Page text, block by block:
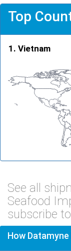
Top
Vietnam
See all
Seafood
subscribe
How
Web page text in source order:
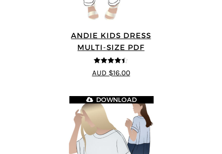
ANDIE KIDS DRESS
MULTI-SIZE PDF
4.44 out of
5
AUD $16.00
DOWNLOAD
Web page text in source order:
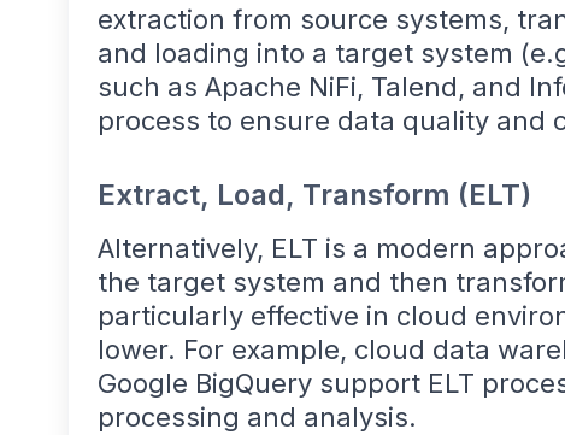
extraction from source systems,
and loading into a target system
such as Apache NiFi, Talend, and
process to ensure data quality and
Extract, Load, Transform (ELT)
Alternatively, ELT is a modern
the target system and then
particularly effective in cloud
lower. For example, cloud data
Google BigQuery support ELT
processing and analysis.
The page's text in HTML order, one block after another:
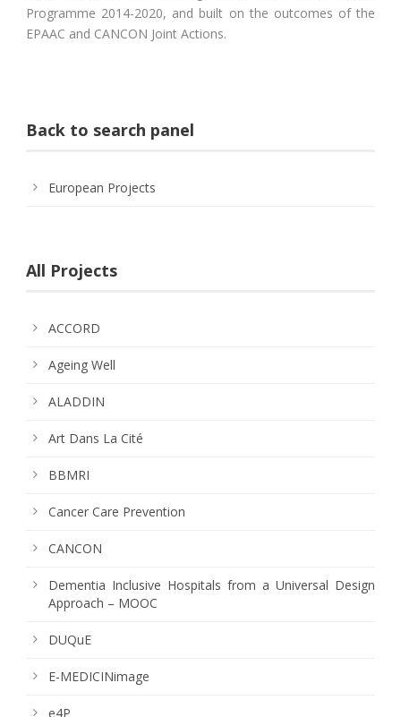
Programme 2014-2020, and built on the outcomes of the
EPAAC and CANCON Joint Actions.
Back to search panel
European Projects
All Projects
ACCORD
Ageing Well
ALADDIN
Art Dans La Cité
BBMRI
Cancer Care Prevention
CANCON
Dementia Inclusive Hospitals from a Universal Design
Approach – MOOC
DUQuE
E-MEDICINimage
e4P
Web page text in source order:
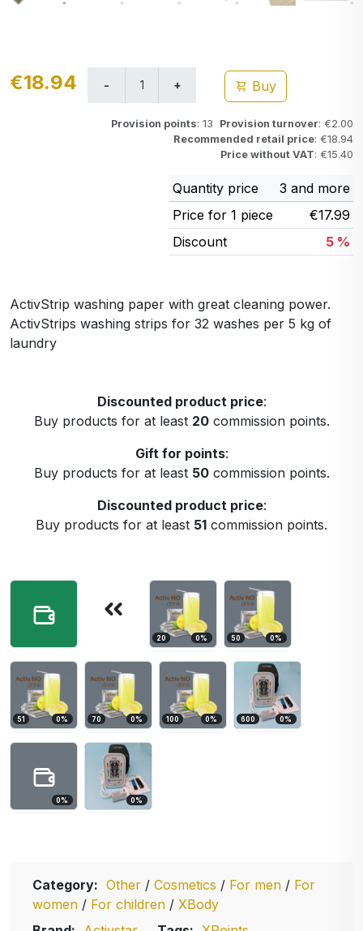
€18.94 Buy
Provision points: 13 Provision turnover: €2.00
Recommended retail price: €18.94
Price without VAT: €15.40
Quantity price
3 and more
Price for 1 piece
€17.99
Discount
5 %
ActivStrip washing paper with great cleaning power.
ActivStrips washing strips for 32 washes per 5 kg of
laundry
Discounted product price:
Buy products for at least 20commission points.
Gift for points:
Buy products for at least 50commission points.
Discounted product price:
Buy products for at least 51 commission points.
20 0% 50 0%
51 0% 70 0% 100 0% 600 0%
0% 0%
Category: Other / Cosmetics / For men / For
women / For children / XBody
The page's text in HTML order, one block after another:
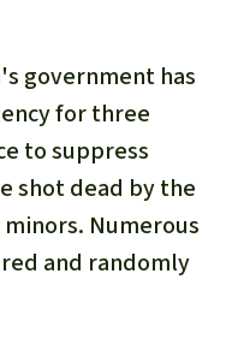
government has
for three
to suppress
shot dead by the
Numerous
and randomly
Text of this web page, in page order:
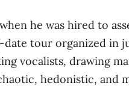
when he was hired to
tour organized in
vocalists, drawing
hedonistic,
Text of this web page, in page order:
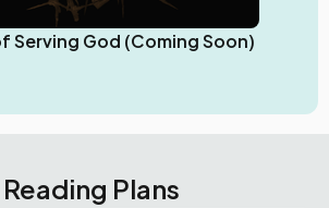
Serving God (Coming Soon)
Plans
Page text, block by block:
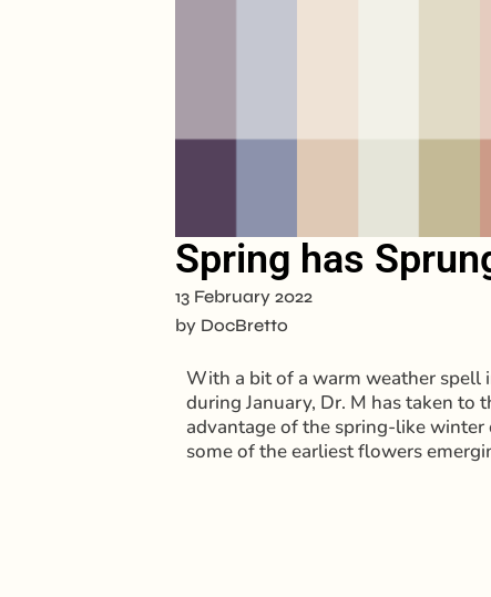
Spring has
13 February 2022
by DocBretto
With a bit of a warm weather spell
during January, Dr. M has taken
advantage of the spring-like
some of the earliest flowers
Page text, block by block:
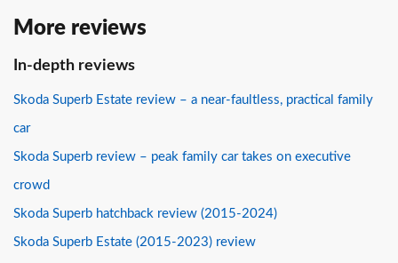
More reviews
In-depth reviews
Skoda Superb Estate review – a near-faultless, practical family
car
Skoda Superb review – peak family car takes on executive
crowd
Skoda Superb hatchback review (2015-2024)
Skoda Superb Estate (2015-2023) review
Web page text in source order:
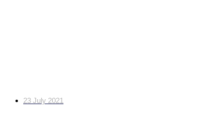
23 July 2021
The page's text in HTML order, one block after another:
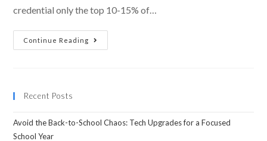
credential only the top 10-15% of…
Continue Reading
Recent Posts
Avoid the Back-to-School Chaos: Tech Upgrades for a Focused
School Year
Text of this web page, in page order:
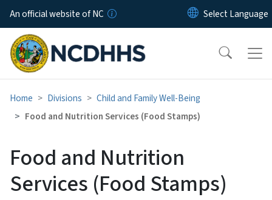
Skip to main content
An official website of NC
Home Divisions
Child and Family Well-Being
Food and Nutrition Services (Food Stamps)
Food and Nutrition
Services (Food Stamps)
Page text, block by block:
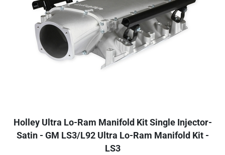
Holley Ultra Lo-Ram Manifold Kit Single Injector-
Satin - GM LS3/L92 Ultra Lo-Ram Manifold Kit -
LS3
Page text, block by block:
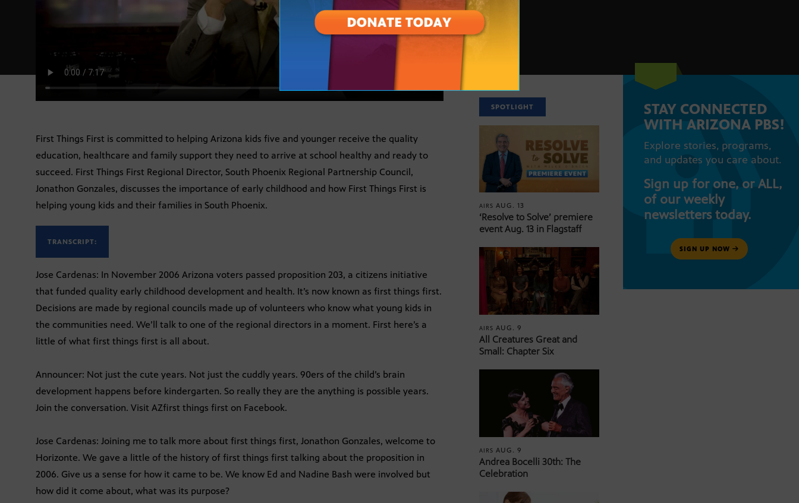
First Things First is committed to helping Arizona kids five and younger receive the quality
education, healthcare and family support they need to arrive at school healthy and ready to
succeed. First Things First Regional Director, South Phoenix Regional Partnership Council,
Jonathon Gonzales, discusses the importance of early childhood and how First Things First is
helping young kids and their families in South Phoenix.
TRANSCRIPT:
Jose Cardenas: In November 2006 Arizona voters passed proposition 203, a citizens initiative
that funded quality early childhood development and health. It’s now known as first things first.
Decisions are made by regional councils made up of volunteers who know what young kids in
the communities need. We’ll talk to one of the regional directors in a moment. First here’s a
little of what first things first is all about.
Announcer: Not just the cute years. Not just the cuddly years. 90ers of the child’s brain
development happens before kindergarten. So really they are the anything is possible years.
Join the conversation. Visit AZfirst things first on Facebook.
Jose Cardenas: Joining me to talk more about first things first, Jonathon Gonzales, welcome to
Horizonte. We gave a little of the history of first things first talking about the proposition in
2006. Give us a sense for how it came to be. We know Ed and Nadine Bash were involved but
how did it come about, what was its purpose?
SPOTLIGHT
AIRSAUG. 13
‘Resolve to Solve’ premiere
event Aug. 13 in Flagstaff
AIRSAUG. 9
All Creatures Great and
Small: Chapter Six
AIRSAUG. 9
Andrea Bocelli 30th: The
Celebration
STAY CONNECTED
WITH ARIZONA PBS!
Explore stories, programs,
and updates you care about.
Sign up for one, or ALL,
of our weekly
newsletters today.
SIGN UP NOW
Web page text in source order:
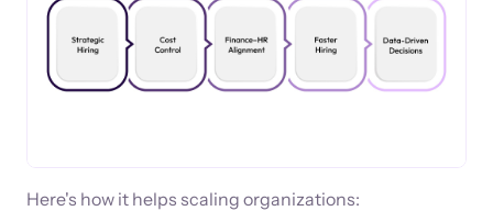
Here's how it helps scaling organizations:
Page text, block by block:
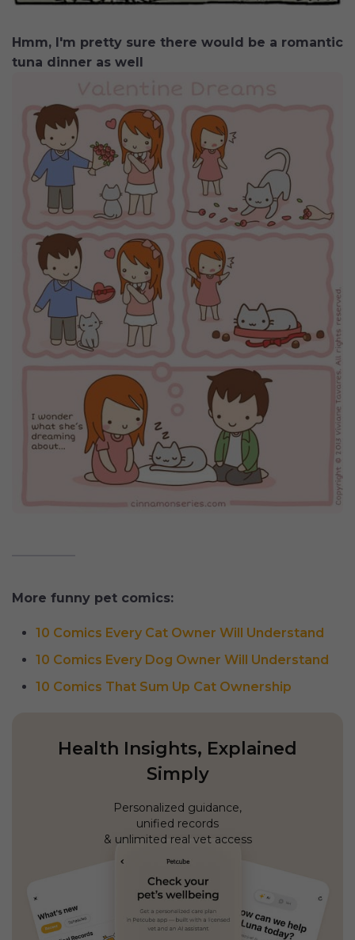
Hmm, I'm pretty sure there would be a romantic
tuna dinner as well
More funny pet comics:
10 Comics Every Cat Owner Will Understand
10 Comics Every Dog Owner Will Understand
10 Comics That Sum Up Cat Ownership
Health Insights, Explained
Simply
Personalized guidance,
unified records
& unlimited real vet access
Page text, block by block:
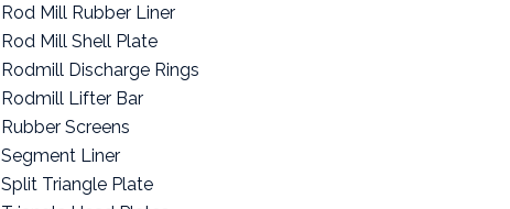
Rod Mill Rubber Liner
Rod Mill Shell Plate
Rodmill Discharge Rings
Rodmill Lifter Bar
Rubber Screens
Segment Liner
Split Triangle Plate
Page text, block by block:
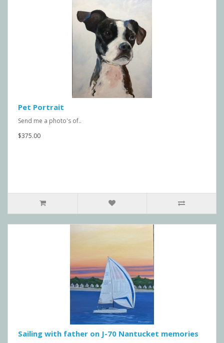
Pet Portrait
Send me a photo's of..
$375.00
Sailing with father on J-70 Nantucket memories
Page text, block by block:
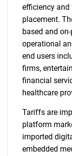
efficiency
placement.
based and
operational
end users
firms,
financial
healthcare
Tariffs are
platform
imported
embedded
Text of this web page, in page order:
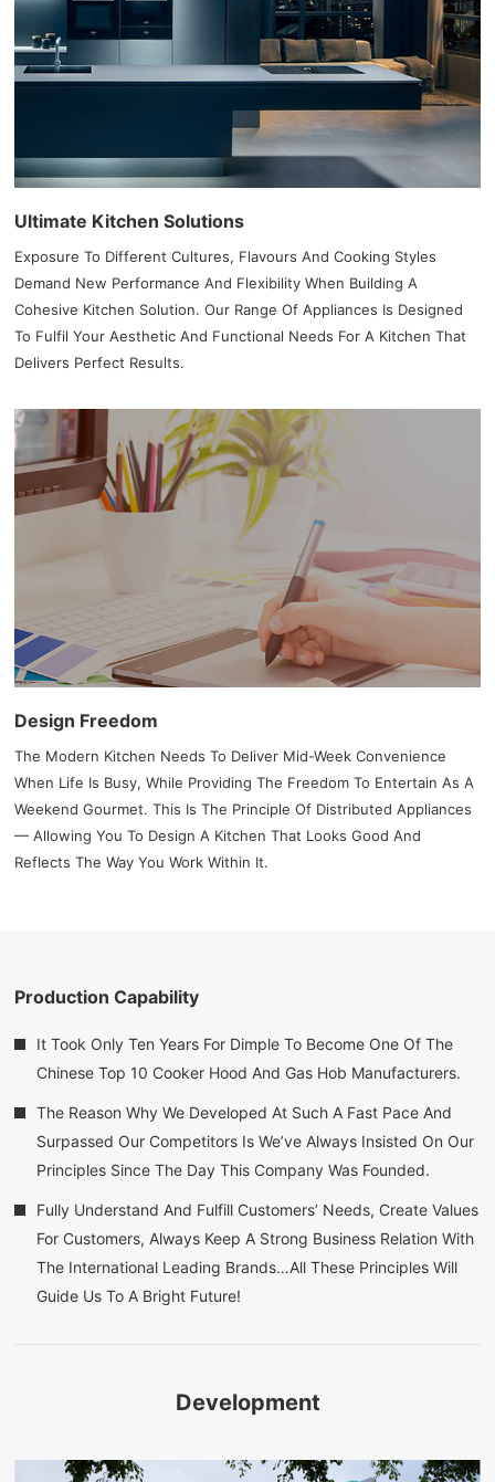
Ultimate Kitchen Solutions
Exposure To Different Cultures, Flavours And Cooking Styles
Demand New Performance And Flexibility When Building A
Cohesive Kitchen Solution. Our Range Of Appliances Is Designed
To Fulfil Your Aesthetic And Functional Needs For A Kitchen That
Delivers Perfect Results.
Design Freedom
The Modern Kitchen Needs To Deliver Mid-Week Convenience
When Life Is Busy, While Providing The Freedom To Entertain As A
Weekend Gourmet. This Is The Principle Of Distributed Appliances
— Allowing You To Design A Kitchen That Looks Good And
Reflects The Way You Work Within It.
Production Capability
It Took Only Ten Years For Dimple To Become One Of The
Chinese Top 10 Cooker Hood And Gas Hob Manufacturers.
The Reason Why We Developed At Such A Fast Pace And
Surpassed Our Competitors Is We’ve Always Insisted On Our
Principles Since The Day This Company Was Founded.
Fully Understand And Fulfill Customers’ Needs, Create Values
For Customers, Always Keep A Strong Business Relation With
The International Leading Brands…All These Principles Will
Guide Us To A Bright Future!
Development
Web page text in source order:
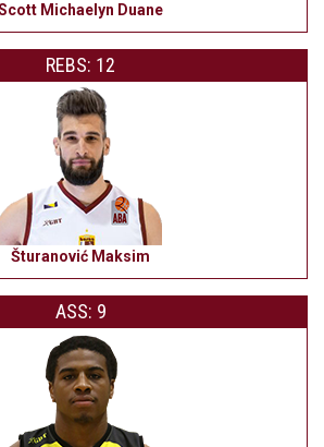
Michaelyn Duane
REBS: 12
Šturanović Maksim
ASS: 9

• [ABOUT THIS EXERCISE]
Set down each entry again exactly as written. Pictures stay out.

• [SOLVED EXERCISE]
Page text, block by block:
Top
Vietnam
See all
Seafood
subscribe
How
Web page text in source order:
ANDIE KIDS DRESS
MULTI-SIZE PDF
4.44 out of
5
AUD $16.00
DOWNLOAD
Web page text in source order:
extraction from source systems,
and loading into a target system
such as Apache NiFi, Talend, and
process to ensure data quality and
Extract, Load, Transform (ELT)
Alternatively, ELT is a modern
the target system and then
particularly effective in cloud
lower. For example, cloud data
Google BigQuery support ELT
processing and analysis.
The page's text in HTML order, one block after another:
Programme 2014-2020, and built on the outcomes of the
EPAAC and CANCON Joint Actions.
Back to search panel
European Projects
All Projects
ACCORD
Ageing Well
ALADDIN
Art Dans La Cité
BBMRI
Cancer Care Prevention
CANCON
Dementia Inclusive Hospitals from a Universal Design
Approach – MOOC
DUQuE
E-MEDICINimage
e4P
Web page text in source order:
€18.94 Buy
Provision points: 13 Provision turnover: €2.00
Recommended retail price: €18.94
Price without VAT: €15.40
Quantity price
3 and more
Price for 1 piece
€17.99
Discount
5 %
ActivStrip washing paper with great cleaning power.
ActivStrips washing strips for 32 washes per 5 kg of
laundry
Discounted product price:
Buy products for at least 20commission points.
Gift for points:
Buy products for at least 50commission points.
Discounted product price:
Buy products for at least 51 commission points.
20 0% 50 0%
51 0% 70 0% 100 0% 600 0%
0% 0%
Category: Other / Cosmetics / For men / For
women / For children / XBody
The page's text in HTML order, one block after another:
government has
for three
to suppress
shot dead by the
Numerous
and randomly
Text of this web page, in page order:
when he was hired to
tour organized in
vocalists, drawing
hedonistic,
Text of this web page, in page order:
Serving God (Coming Soon)
Plans
Page text, block by block:
Spring has
13 February 2022
by DocBretto
With a bit of a warm weather spell
during January, Dr. M has taken
advantage of the spring-like
some of the earliest flowers
Page text, block by block:
More reviews
In-depth reviews
Skoda Superb Estate review – a near-faultless, practical family
car
Skoda Superb review – peak family car takes on executive
crowd
Skoda Superb hatchback review (2015-2024)
Skoda Superb Estate (2015-2023) review
Web page text in source order:
23 July 2021
The page's text in HTML order, one block after another:
credential only the top 10-15% of…
Continue Reading
Recent Posts
Avoid the Back-to-School Chaos: Tech Upgrades for a Focused
School Year
Text of this web page, in page order:
Skip to main content
An official website of NC
Home Divisions
Child and Family Well-Being
Food and Nutrition Services (Food Stamps)
Food and Nutrition
Services (Food Stamps)
Page text, block by block:
Holley Ultra Lo-Ram Manifold Kit Single Injector-
Satin - GM LS3/L92 Ultra Lo-Ram Manifold Kit -
LS3
Page text, block by block:
First Things First is committed to helping Arizona kids five and younger receive the quality
education, healthcare and family support they need to arrive at school healthy and ready to
succeed. First Things First Regional Director, South Phoenix Regional Partnership Council,
Jonathon Gonzales, discusses the importance of early childhood and how First Things First is
helping young kids and their families in South Phoenix.
TRANSCRIPT:
Jose Cardenas: In November 2006 Arizona voters passed proposition 203, a citizens initiative
that funded quality early childhood development and health. It’s now known as first things first.
Decisions are made by regional councils made up of volunteers who know what young kids in
the communities need. We’ll talk to one of the regional directors in a moment. First here’s a
little of what first things first is all about.
Announcer: Not just the cute years. Not just the cuddly years. 90ers of the child’s brain
development happens before kindergarten. So really they are the anything is possible years.
Join the conversation. Visit AZfirst things first on Facebook.
Jose Cardenas: Joining me to talk more about first things first, Jonathon Gonzales, welcome to
Horizonte. We gave a little of the history of first things first talking about the proposition in
2006. Give us a sense for how it came to be. We know Ed and Nadine Bash were involved but
how did it come about, what was its purpose?
SPOTLIGHT
AIRSAUG. 13
‘Resolve to Solve’ premiere
event Aug. 13 in Flagstaff
AIRSAUG. 9
All Creatures Great and
Small: Chapter Six
AIRSAUG. 9
Andrea Bocelli 30th: The
Celebration
STAY CONNECTED
WITH ARIZONA PBS!
Explore stories, programs,
and updates you care about.
Sign up for one, or ALL,
of our weekly
newsletters today.
SIGN UP NOW
Web page text in source order:
Here's how it helps scaling organizations:
Page text, block by block:
Hmm, I'm pretty sure there would be a romantic
tuna dinner as well
More funny pet comics:
10 Comics Every Cat Owner Will Understand
10 Comics Every Dog Owner Will Understand
10 Comics That Sum Up Cat Ownership
Health Insights, Explained
Simply
Personalized guidance,
unified records
& unlimited real vet access
Page text, block by block:
Rod Mill Rubber Liner
Rod Mill Shell Plate
Rodmill Discharge Rings
Rodmill Lifter Bar
Rubber Screens
Segment Liner
Split Triangle Plate
Page text, block by block:
Pet Portrait
Send me a photo's of..
$375.00
Sailing with father on J-70 Nantucket memories
Page text, block by block:
efficiency
placement.
based and
operational
end users
firms,
financial
healthcare
Tariffs are
platform
imported
embedded
Text of this web page, in page order:
Ultimate Kitchen Solutions
Exposure To Different Cultures, Flavours And Cooking Styles
Demand New Performance And Flexibility When Building A
Cohesive Kitchen Solution. Our Range Of Appliances Is Designed
To Fulfil Your Aesthetic And Functional Needs For A Kitchen That
Delivers Perfect Results.
Design Freedom
The Modern Kitchen Needs To Deliver Mid-Week Convenience
When Life Is Busy, While Providing The Freedom To Entertain As A
Weekend Gourmet. This Is The Principle Of Distributed Appliances
— Allowing You To Design A Kitchen That Looks Good And
Reflects The Way You Work Within It.
Production Capability
It Took Only Ten Years For Dimple To Become One Of The
Chinese Top 10 Cooker Hood And Gas Hob Manufacturers.
The Reason Why We Developed At Such A Fast Pace And
Surpassed Our Competitors Is We’ve Always Insisted On Our
Principles Since The Day This Company Was Founded.
Fully Understand And Fulfill Customers’ Needs, Create Values
For Customers, Always Keep A Strong Business Relation With
The International Leading Brands…All These Principles Will
Guide Us To A Bright Future!
Development
Web page text in source order:
Michaelyn Duane
REBS: 12
Šturanović Maksim
ASS: 9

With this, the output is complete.